# Internet Explorer Cause an Error



## yooper 27 (Nov 3, 2008)

Hello!
Would someone please help me with this problem?

While using Iternet Explorer 5.5 (O.S. is Windows ME) I click on an URL and shortly after it comes on screen, I get a lockup of the pc. When this happens, a message pops on screen saying: "Iexplorer has caused an error in MSHTML.DLL Iexplorer will now close."

At other times it will say the samething except the error will be in " JSCRIPT.DLL" . as well as other .DLL files.

These problems occur at random. it seems. 

I certainly will appreciate it very much, if I can get an answer as to what is causing these problems!


----------



## ekim68 (Jul 8, 2003)

I believe that ME used IE 6 and it's still available on the MS site.

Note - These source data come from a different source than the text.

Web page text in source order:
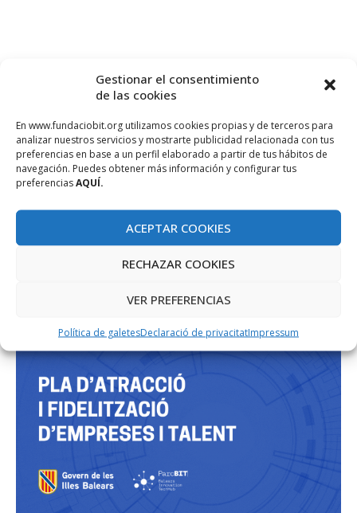
Gestionar el consentimiento
de las cookies
En www.fundaciobit.org utilizamos cookies propias y de terceros para
analizar nuestros servicios y mostrarte publicidad relacionada con tus
preferencias en base a un perfil elaborado a partir de tus hábitos de
navegación. Puedes obtener más información y configurar tus
preferenciasAQUÍ.
ACEPTAR COOKIES
RECHAZAR COOKIES
VER PREFERENCIAS
Política de galetesDeclaració de privacitatImpressum
PROJECTE COFINANÇAT PEL FONS SOCIAL EUROPEU

Have you tried any other browser?


----------



## flavallee (May 12, 2002)

*Internet Explorer 6.0 SP1* is the most current version that can be used with Windows 98SE and Windows ME.

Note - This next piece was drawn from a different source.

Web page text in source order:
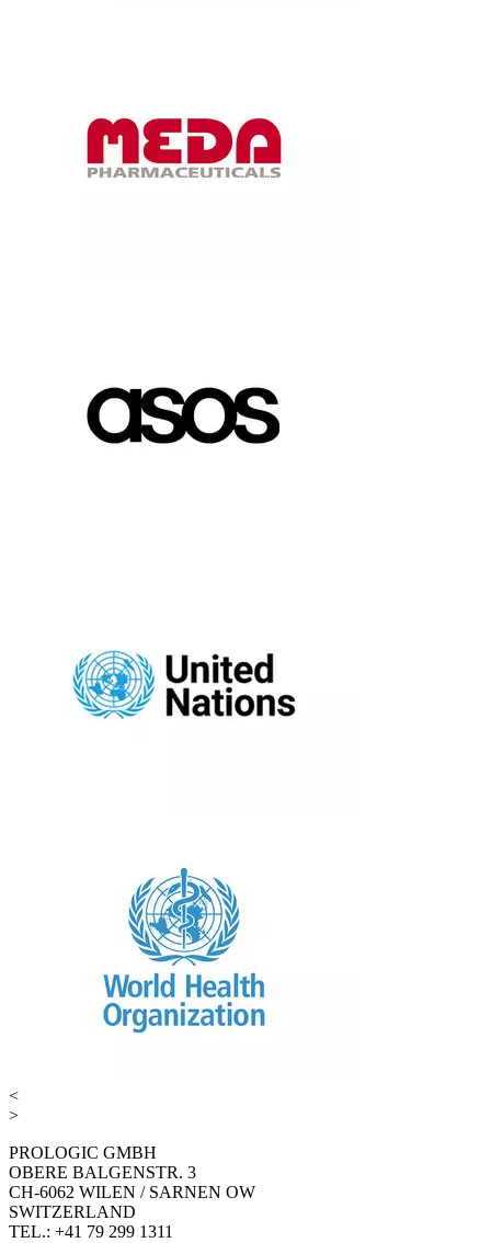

According to your specs, you appear to be using a Dell computer that was introduced in 1997.

------------------------------------------------------------


----------



## yooper 27 (Nov 3, 2008)

ekim68 said:


> I believe that ME used IE 6 and it's still available on the MS site. Have you tried any other browser?


Thanks for your reply!

I will check the Micrsoft site.

I''m using the browser Opera 10.50.


----------



## yooper 27 (Nov 3, 2008)

flavallee said:


> *Internet Explorer 6.0 SP1* is the most current version that can be used with Windows 98SE and Windows ME.
> 
> According to your specs, you appear to be using a Dell computer that was introduced in 1997.
> 
> ------------------------------------------------------------


Thanks for the information!

You are correct, my PC is a Dell and I bought it in 1997. I think I will retire it. I am tired of nursing it!


----------



## yooper 27 (Nov 3, 2008)

I have searched for IE6 download and cannot find any, even from the Microsoft site. I have and tried the download IE setup and don't get a reply. I used to get a reply and the complete download. I asume the site is closed.

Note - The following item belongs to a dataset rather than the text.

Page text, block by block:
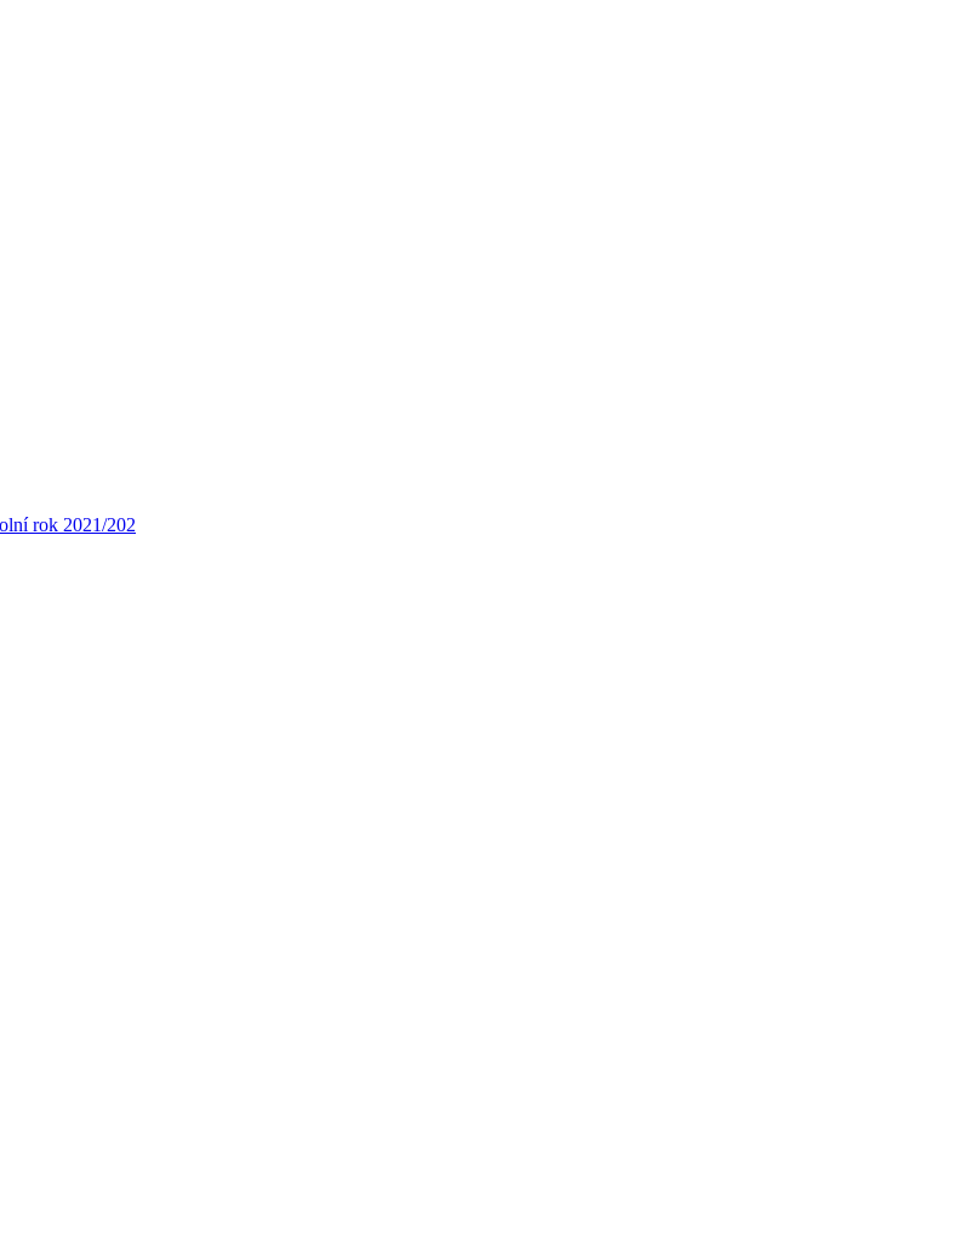
rok 2021/202

Does anyone know where I can get a complete IE 6 download?


----------



## flavallee (May 12, 2002)

www.oldversion.com

-------------------------------------------------------


----------



## yooper 27 (Nov 3, 2008)

Thank you very much, Flavallee! I downloaded it.

Dede


----------



## flavallee (May 12, 2002)

yooper 27 said:


> Thank you very much, Flavallee! I downloaded it.
> 
> Dede


  :up:

---------------------------------------------------------


----------